--- Work task ---
For the data below, transcribe the part that opens with the line containing "die zweite Spalte" and closes with the line containing "[Mapear Exemplo] [82, 133]", exactly and with no pictures.
[[ Records to process open ]]
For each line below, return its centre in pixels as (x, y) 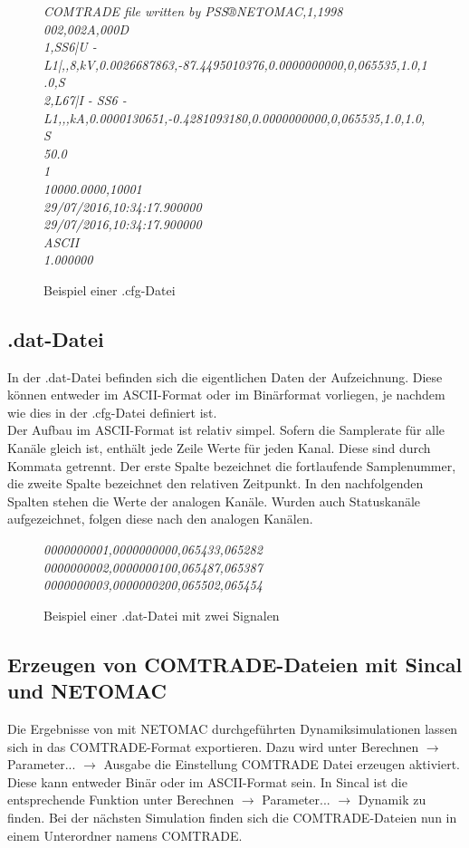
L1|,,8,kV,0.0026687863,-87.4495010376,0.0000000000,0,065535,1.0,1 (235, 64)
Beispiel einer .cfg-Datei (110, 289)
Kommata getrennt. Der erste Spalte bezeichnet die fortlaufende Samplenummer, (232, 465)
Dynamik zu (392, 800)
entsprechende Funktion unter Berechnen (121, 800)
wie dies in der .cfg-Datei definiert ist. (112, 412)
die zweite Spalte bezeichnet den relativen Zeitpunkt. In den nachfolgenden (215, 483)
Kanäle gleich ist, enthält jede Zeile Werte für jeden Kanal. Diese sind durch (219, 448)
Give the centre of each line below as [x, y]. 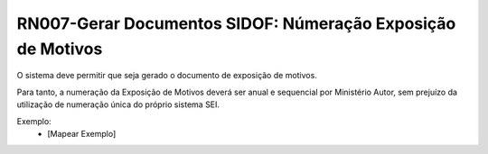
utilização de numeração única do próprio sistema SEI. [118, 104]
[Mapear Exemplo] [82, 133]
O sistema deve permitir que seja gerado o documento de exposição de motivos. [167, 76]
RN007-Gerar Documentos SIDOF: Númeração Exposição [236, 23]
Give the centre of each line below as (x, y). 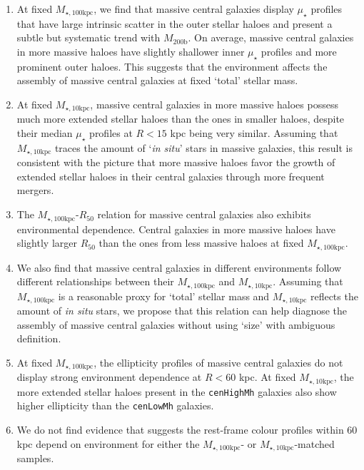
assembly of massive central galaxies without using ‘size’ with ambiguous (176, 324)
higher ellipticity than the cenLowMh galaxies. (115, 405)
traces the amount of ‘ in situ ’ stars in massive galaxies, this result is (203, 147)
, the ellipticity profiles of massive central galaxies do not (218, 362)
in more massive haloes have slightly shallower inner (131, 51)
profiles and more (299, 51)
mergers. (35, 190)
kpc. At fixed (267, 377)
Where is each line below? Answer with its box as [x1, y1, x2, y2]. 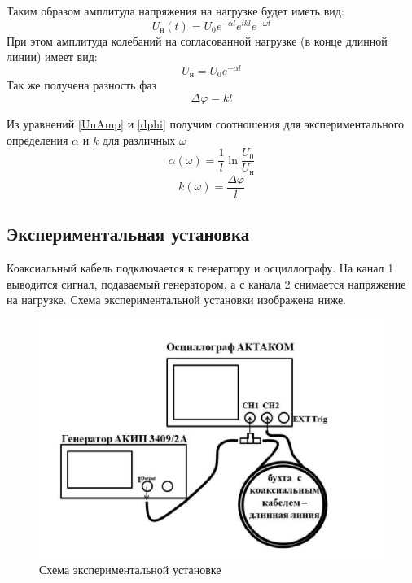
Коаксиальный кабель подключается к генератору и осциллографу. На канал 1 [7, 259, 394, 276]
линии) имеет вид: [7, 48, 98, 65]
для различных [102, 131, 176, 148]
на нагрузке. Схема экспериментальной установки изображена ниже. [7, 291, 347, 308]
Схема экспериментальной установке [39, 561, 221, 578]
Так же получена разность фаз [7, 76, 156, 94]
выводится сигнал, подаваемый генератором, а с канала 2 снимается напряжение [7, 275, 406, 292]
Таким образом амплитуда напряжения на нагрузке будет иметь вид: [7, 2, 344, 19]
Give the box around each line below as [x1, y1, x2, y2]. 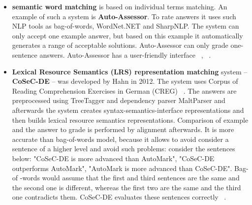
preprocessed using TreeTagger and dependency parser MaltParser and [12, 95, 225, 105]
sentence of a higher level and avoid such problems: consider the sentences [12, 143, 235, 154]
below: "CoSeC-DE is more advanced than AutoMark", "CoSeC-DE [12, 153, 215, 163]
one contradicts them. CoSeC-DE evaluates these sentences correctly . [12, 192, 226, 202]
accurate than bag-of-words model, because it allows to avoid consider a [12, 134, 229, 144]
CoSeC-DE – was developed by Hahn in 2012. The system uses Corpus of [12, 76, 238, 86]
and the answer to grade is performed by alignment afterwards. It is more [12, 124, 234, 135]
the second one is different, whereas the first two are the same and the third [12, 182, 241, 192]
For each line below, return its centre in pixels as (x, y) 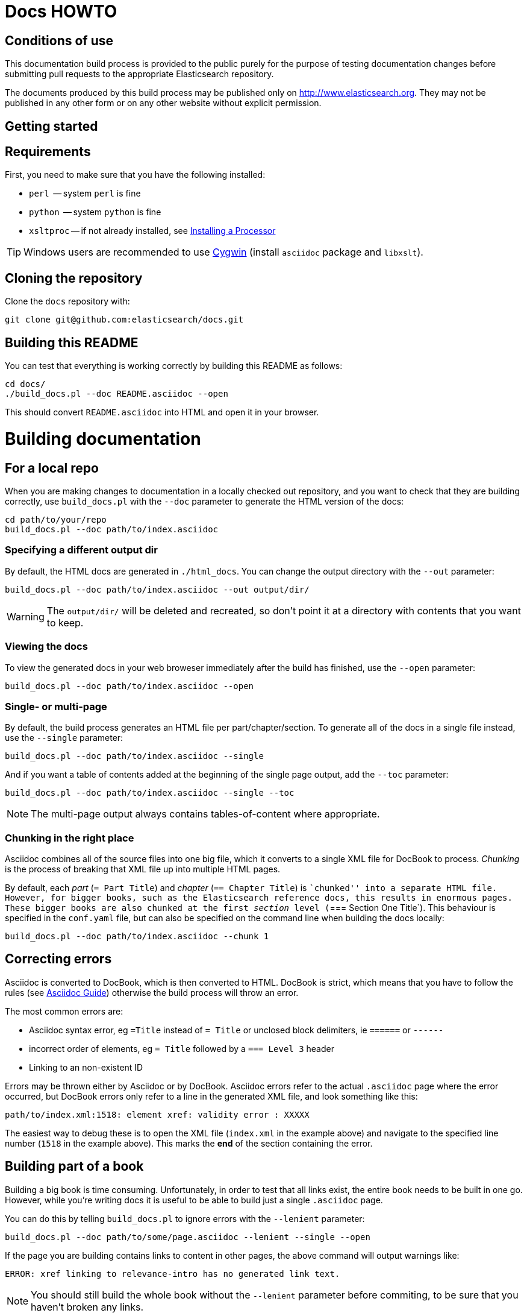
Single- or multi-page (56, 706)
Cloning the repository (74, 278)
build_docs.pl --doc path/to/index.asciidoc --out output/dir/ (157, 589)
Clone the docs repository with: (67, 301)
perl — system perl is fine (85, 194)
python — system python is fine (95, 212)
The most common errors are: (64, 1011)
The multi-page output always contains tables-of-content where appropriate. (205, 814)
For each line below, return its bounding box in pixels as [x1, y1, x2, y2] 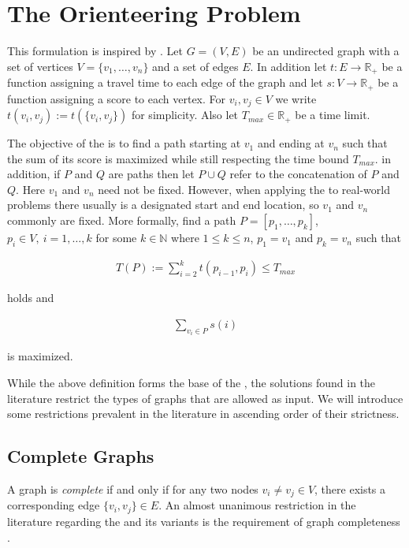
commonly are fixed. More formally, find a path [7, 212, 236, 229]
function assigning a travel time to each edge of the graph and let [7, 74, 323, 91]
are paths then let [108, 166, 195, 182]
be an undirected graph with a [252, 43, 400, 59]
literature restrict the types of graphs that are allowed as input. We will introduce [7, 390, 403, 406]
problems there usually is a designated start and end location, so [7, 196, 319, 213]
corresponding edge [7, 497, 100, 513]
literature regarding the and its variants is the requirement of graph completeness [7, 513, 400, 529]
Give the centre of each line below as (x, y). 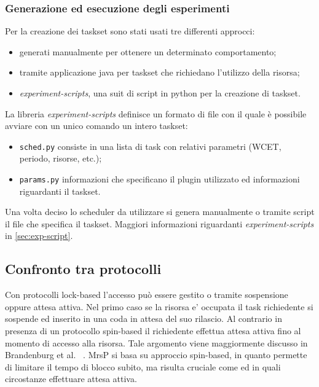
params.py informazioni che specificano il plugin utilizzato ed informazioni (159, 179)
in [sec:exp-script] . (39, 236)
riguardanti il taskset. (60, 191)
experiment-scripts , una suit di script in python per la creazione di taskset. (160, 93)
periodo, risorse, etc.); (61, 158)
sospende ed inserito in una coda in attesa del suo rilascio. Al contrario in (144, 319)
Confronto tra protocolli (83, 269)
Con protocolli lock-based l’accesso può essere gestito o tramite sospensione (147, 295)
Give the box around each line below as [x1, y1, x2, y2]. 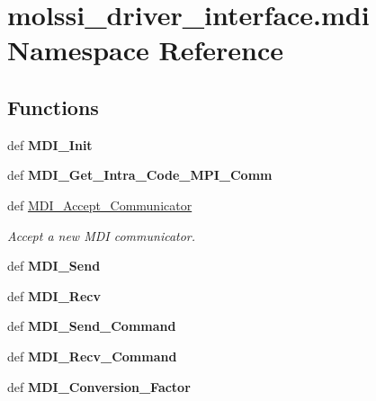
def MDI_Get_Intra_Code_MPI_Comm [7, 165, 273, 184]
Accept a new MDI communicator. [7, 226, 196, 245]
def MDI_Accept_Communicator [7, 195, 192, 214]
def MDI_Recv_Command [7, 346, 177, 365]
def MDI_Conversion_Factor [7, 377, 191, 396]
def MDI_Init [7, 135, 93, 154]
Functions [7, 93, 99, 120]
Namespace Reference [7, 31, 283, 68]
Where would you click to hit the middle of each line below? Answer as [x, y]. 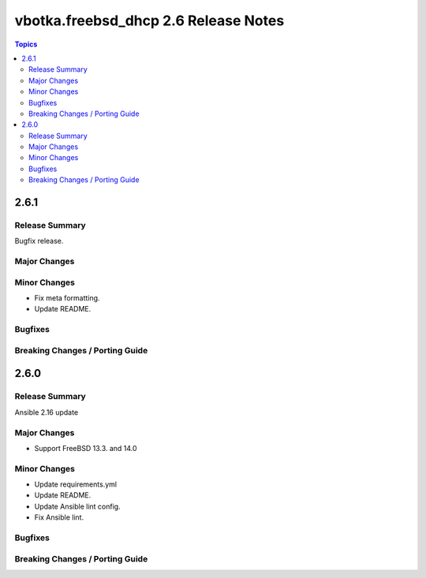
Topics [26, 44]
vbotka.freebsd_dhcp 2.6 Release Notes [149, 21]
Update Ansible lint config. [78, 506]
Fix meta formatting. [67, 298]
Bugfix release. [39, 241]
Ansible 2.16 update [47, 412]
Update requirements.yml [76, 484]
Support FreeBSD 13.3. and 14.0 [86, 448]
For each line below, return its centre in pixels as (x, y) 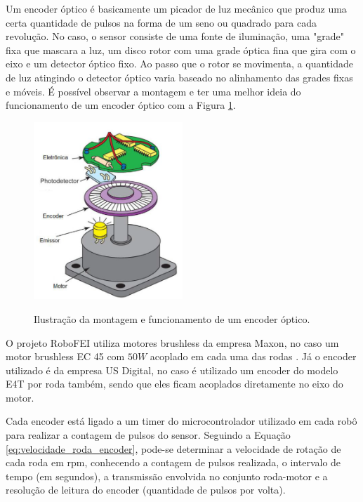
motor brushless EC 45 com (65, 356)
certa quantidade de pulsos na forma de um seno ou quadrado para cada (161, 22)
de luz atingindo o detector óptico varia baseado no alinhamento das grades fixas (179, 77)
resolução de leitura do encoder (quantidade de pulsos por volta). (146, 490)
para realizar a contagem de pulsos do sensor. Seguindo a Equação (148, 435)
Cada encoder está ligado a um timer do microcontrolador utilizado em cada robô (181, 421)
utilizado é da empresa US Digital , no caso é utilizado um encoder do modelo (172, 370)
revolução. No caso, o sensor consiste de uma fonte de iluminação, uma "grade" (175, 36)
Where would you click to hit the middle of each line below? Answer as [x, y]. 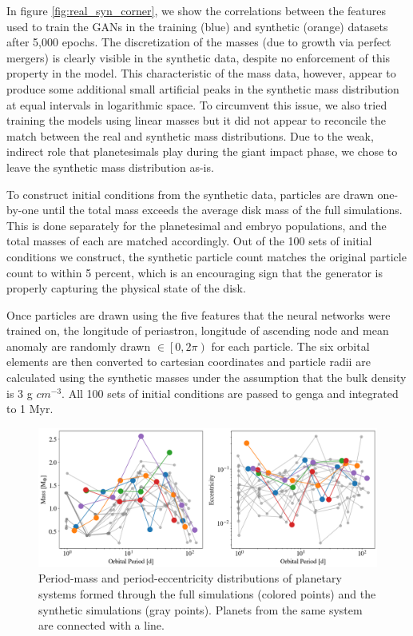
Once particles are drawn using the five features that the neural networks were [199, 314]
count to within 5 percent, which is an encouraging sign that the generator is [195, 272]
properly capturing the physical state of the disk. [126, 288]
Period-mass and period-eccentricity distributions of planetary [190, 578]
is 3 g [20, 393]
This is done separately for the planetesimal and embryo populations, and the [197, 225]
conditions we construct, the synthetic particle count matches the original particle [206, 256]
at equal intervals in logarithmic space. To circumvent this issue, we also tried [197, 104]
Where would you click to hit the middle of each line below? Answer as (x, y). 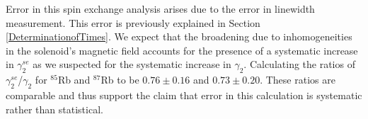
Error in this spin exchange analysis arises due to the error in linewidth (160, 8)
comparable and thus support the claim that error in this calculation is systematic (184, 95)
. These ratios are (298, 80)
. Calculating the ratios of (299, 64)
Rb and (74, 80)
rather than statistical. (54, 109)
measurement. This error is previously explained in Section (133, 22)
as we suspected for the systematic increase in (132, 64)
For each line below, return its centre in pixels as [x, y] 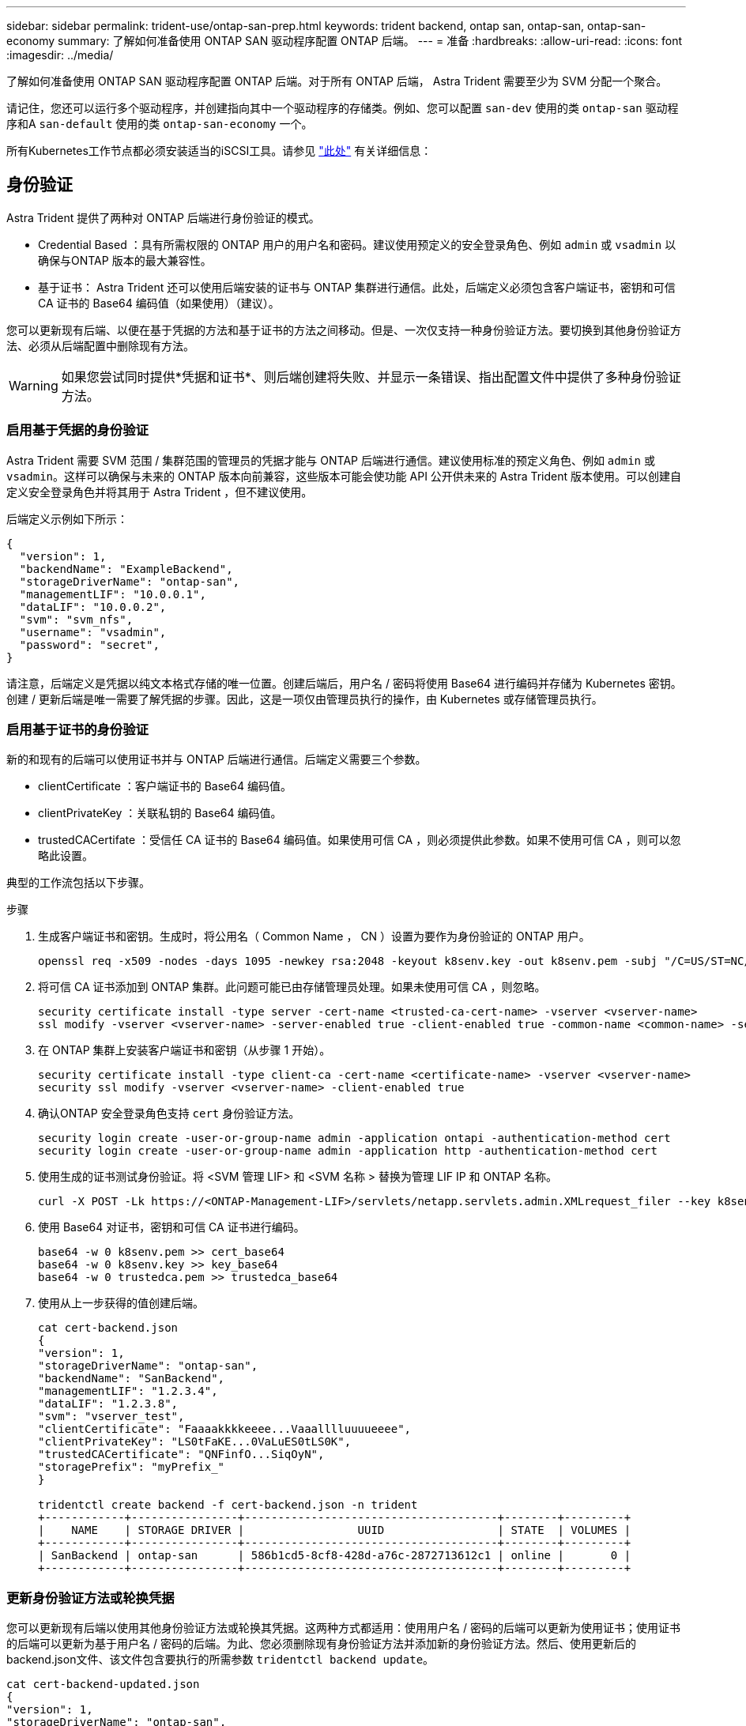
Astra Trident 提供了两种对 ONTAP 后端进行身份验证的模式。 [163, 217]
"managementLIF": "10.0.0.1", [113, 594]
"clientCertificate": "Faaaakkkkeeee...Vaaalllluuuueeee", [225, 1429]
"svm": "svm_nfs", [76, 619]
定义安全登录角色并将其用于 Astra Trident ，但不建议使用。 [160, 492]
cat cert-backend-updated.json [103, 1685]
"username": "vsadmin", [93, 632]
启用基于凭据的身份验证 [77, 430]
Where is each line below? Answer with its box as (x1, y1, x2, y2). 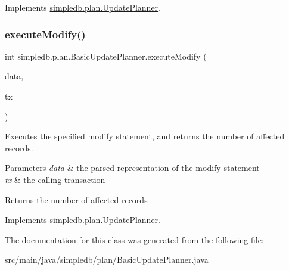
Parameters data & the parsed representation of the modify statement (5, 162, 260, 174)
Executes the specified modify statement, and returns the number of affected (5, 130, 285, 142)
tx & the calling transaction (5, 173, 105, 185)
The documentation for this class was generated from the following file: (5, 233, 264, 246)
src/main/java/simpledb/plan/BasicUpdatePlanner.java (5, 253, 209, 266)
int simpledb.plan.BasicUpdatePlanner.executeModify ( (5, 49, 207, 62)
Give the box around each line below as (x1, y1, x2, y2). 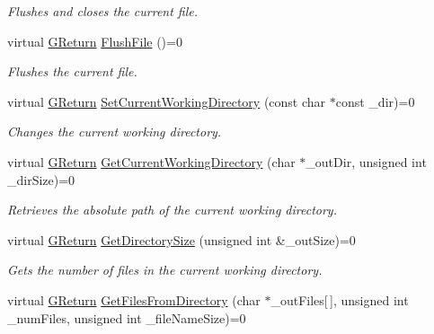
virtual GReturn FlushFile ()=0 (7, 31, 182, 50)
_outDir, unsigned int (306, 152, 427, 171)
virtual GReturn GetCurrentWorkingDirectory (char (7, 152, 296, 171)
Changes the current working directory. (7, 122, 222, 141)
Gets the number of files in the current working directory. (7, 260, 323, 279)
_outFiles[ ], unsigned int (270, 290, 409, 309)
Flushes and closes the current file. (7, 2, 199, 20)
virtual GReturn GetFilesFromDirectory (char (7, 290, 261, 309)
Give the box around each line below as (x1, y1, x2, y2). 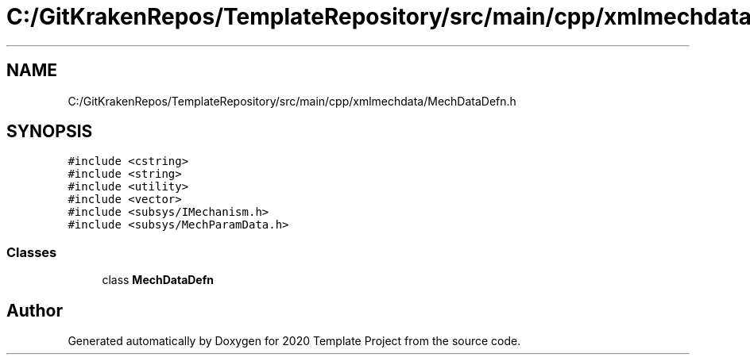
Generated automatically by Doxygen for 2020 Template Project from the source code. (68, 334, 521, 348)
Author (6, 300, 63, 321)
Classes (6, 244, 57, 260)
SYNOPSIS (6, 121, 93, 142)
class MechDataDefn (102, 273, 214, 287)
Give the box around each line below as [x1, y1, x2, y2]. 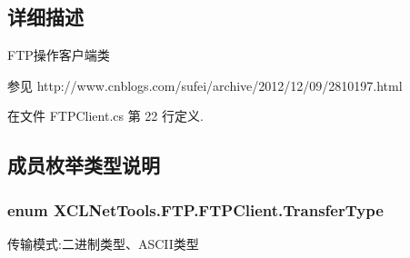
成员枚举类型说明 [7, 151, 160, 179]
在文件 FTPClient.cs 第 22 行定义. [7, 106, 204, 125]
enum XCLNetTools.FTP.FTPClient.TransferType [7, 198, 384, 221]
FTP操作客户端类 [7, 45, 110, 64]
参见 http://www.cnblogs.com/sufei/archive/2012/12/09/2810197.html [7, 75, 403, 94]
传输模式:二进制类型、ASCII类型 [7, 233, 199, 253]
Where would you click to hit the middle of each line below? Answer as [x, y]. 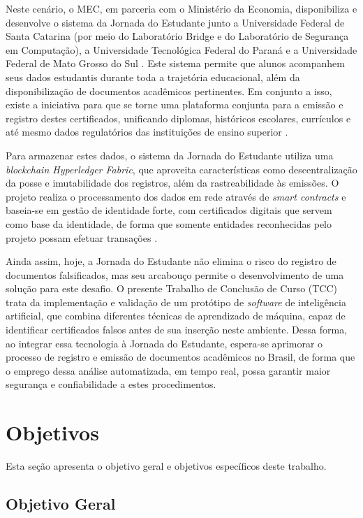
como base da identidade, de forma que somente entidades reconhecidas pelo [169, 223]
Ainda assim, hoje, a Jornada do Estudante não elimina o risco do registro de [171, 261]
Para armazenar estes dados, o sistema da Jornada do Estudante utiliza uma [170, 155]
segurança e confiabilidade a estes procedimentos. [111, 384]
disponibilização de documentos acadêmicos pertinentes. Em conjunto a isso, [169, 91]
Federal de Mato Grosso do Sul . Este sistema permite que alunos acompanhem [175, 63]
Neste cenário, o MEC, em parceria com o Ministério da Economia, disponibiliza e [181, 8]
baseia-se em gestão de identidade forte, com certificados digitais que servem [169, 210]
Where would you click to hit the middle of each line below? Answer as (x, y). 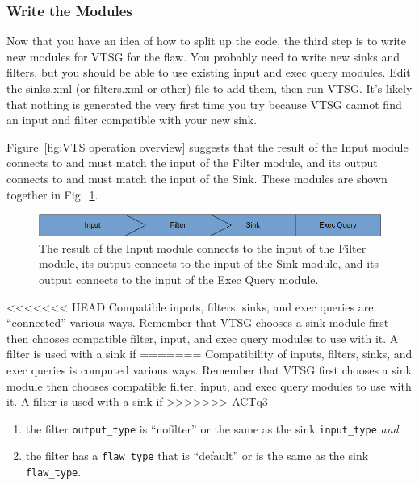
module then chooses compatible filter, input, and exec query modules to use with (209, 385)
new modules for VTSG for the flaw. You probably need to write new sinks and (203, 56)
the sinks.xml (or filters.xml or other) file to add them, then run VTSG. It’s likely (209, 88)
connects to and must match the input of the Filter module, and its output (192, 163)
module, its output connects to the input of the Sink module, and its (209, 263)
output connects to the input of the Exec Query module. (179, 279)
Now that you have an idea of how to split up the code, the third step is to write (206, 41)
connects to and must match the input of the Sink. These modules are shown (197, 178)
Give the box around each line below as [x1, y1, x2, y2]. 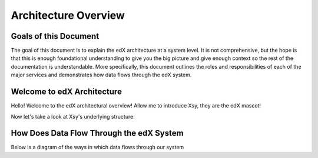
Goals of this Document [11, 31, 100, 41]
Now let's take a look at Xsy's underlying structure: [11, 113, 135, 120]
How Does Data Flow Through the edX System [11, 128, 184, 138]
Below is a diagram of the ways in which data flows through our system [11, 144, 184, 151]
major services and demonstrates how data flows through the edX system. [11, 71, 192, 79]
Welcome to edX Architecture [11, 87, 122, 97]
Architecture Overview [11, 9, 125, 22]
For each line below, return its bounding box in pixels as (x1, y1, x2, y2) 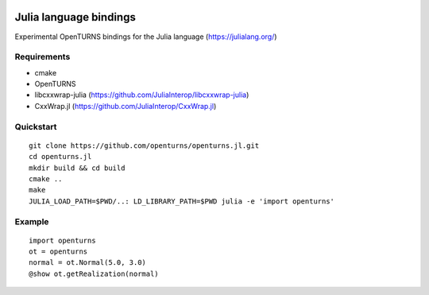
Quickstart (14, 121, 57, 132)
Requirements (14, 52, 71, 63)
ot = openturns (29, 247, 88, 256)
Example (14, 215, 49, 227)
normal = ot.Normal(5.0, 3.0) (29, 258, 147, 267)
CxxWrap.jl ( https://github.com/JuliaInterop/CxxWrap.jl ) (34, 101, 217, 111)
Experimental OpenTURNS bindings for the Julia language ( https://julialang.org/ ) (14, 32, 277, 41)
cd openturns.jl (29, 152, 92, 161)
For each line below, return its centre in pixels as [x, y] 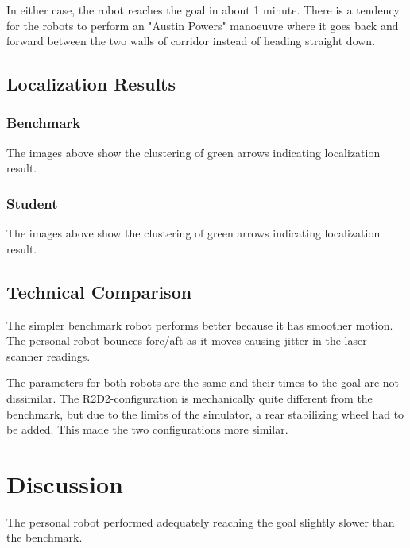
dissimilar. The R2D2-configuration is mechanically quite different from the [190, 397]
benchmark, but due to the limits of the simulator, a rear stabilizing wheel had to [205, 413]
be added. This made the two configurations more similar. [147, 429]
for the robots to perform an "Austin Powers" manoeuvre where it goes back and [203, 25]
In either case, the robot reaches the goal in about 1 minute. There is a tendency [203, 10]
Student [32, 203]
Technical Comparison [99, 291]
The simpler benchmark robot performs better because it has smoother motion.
[[ Records to process closed ]]
--- Result below ---
die zweite Spalte bezeichnet den relativen Zeitpunkt. In den nachfolgenden (215, 483)
Kanäle gleich ist, enthält jede Zeile Werte für jeden Kanal. Diese sind durch (219, 448)
Give the centre of each line below as [x, y]. 
utilização de numeração única do próprio sistema SEI. [118, 104]
[Mapear Exemplo] [82, 133]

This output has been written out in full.